IMAGE: The subway map that participants navigated. The map was rotated and the line colors and station names were shuffled between participants. Participants only saw the map during training. view more

Credit: Balaguer et al./Neuron 2016

In machine learning, a programmer might develop an AI that can calculate all possible consequences of a single action. Humans, however, don't have the same raw computational power; we have to efficiently create and execute a plan. We mentally invent different "layers" to organize our actions and then think about the higher levels rather than individual steps, according to a Neuron study from members of Google DeepMind and the University of Oxford publishing May 18.

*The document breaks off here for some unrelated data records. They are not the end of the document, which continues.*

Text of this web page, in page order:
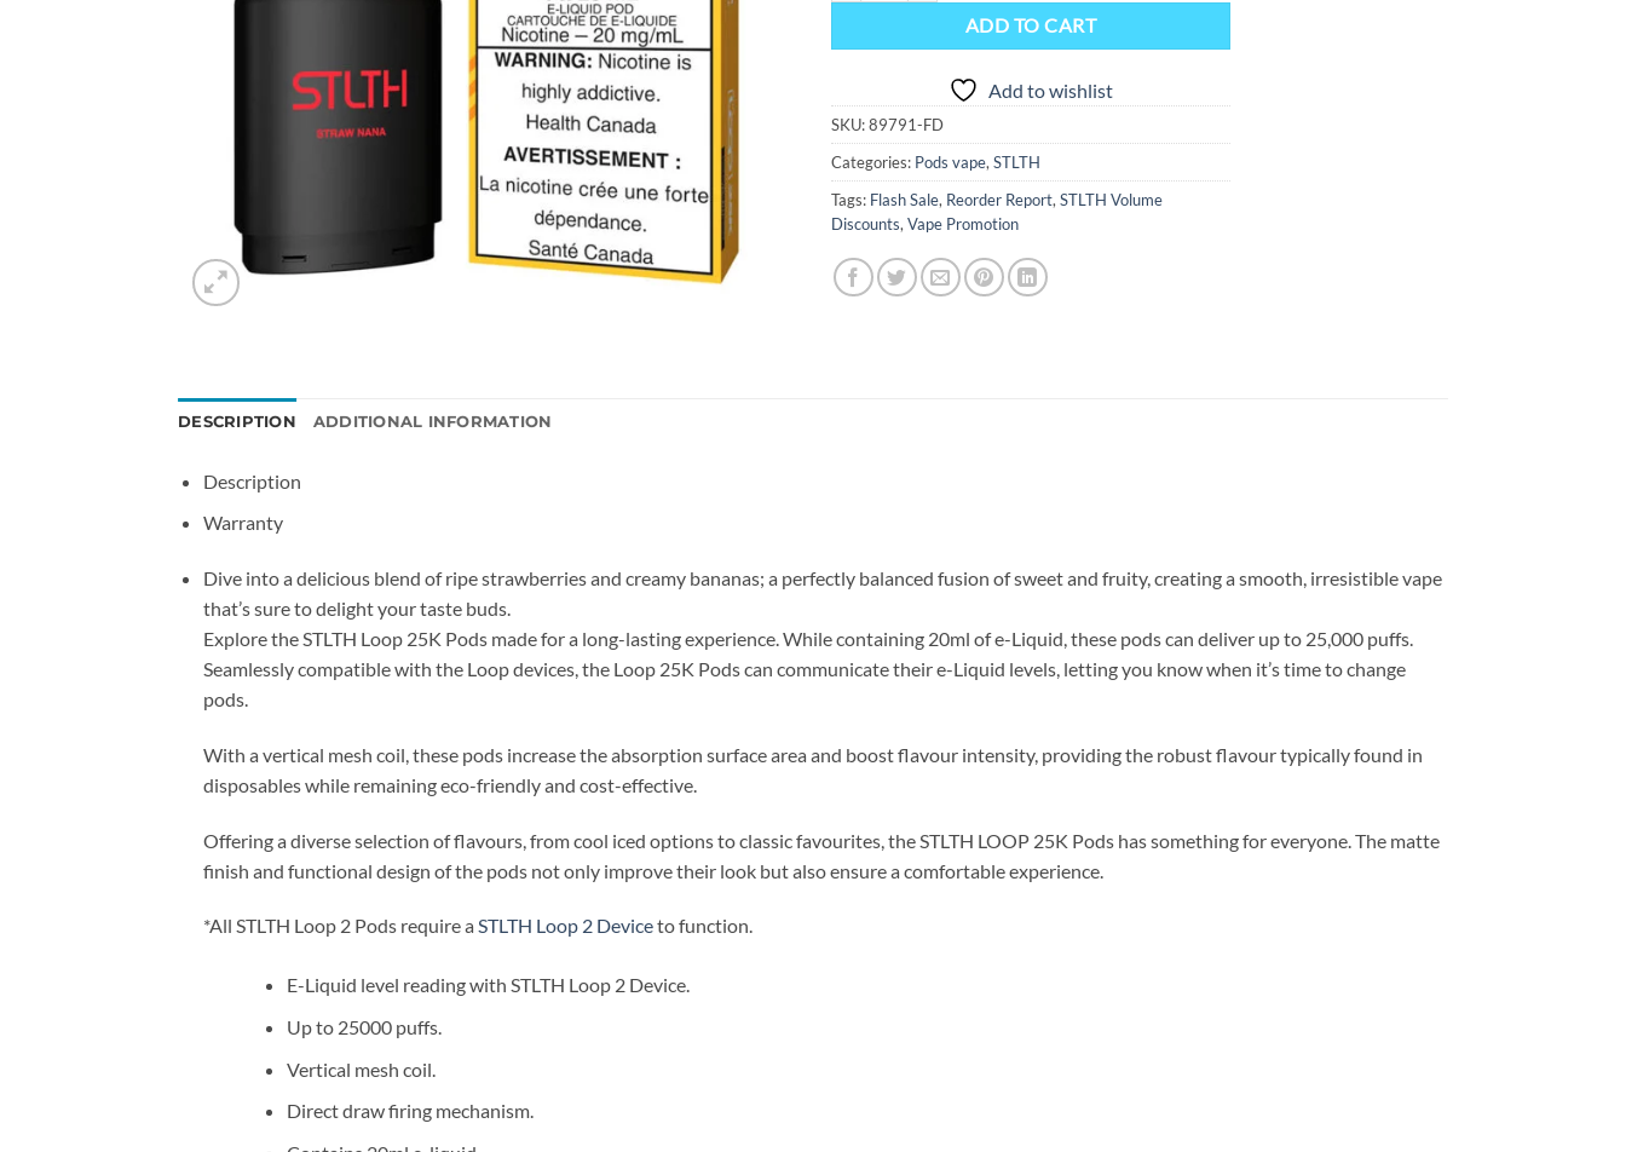
ADD TO CART
Add to wishlist
SKU:89791-FD
Categories: Pods vape, STLTH
Tags: Flash Sale, Reorder Report, STLTH Volume
Discounts, Vape Promotion
DESCRIPTION ADDITIONAL INFORMATION
Description
Warranty
Dive into a delicious blend of ripe strawberries and creamy bananas; a perfectly balanced fusion of sweet and fruity, creating a smooth, irresistible vape
that’s sure to delight your taste buds.
Explore the STLTH Loop 25K Pods made for a long-lasting experience. While containing 20ml of e-Liquid, these pods can deliver up to 25,000 puffs.
Seamlessly compatible with the Loop devices, the Loop 25K Pods can communicate their e-Liquid levels, letting you know when it’s time to change
pods.
With a vertical mesh coil, these pods increase the absorption surface area and boost flavour intensity, providing the robust flavour typically found in
disposables while remaining eco-friendly and cost-effective.
Offering a diverse selection of flavours, from cool iced options to classic favourites, the STLTH LOOP 25K Pods has something for everyone. The matte
finish and functional design of the pods not only improve their look but also ensure a comfortable experience.
*All STLTH Loop 2 Pods require a STLTH Loop 2 Deviceto function.
E-Liquid level reading with STLTH Loop 2 Device.
Up to 25000 puffs.
Vertical mesh coil.
Direct draw firing mechanism.

"The idea is basically to understand how humans or animals make long-term decisions," says Jan Balaguer, a PhD student at University of Oxford and member of Google DeepMind. "We're interested in trying to find machine-learning solutions to difficult tasks and real-life problems. Quite often it can be useful to draw inspiration from neuroscience."

Balaguer and his colleagues used a navigational game as a proxy to decode the human brain's decision-making processes. On a virtual subway system analogous to the London Underground, each station stop represented an individual step, while the different colored subway lines represented a higher level of the hierarchy. Twenty-two participants were trained on the game and then given a destination station as a goal, and played while in an fMRI scanner.

The researchers examined whether participants focused more on the subway lines or on the individual stations while navigating in the game. The team found that, generally, brain activity and response time increased with the number of line changes standing between participants and their destinations, rather than with the number of stations themselves. The areas in the brain linked to this type of decision making were the dorsal portion of the medial prefrontal cortex, which is known to support higher cognitive functions such as planning, and the premotor cortex, which is more involved in the execution of real or imaginary movements.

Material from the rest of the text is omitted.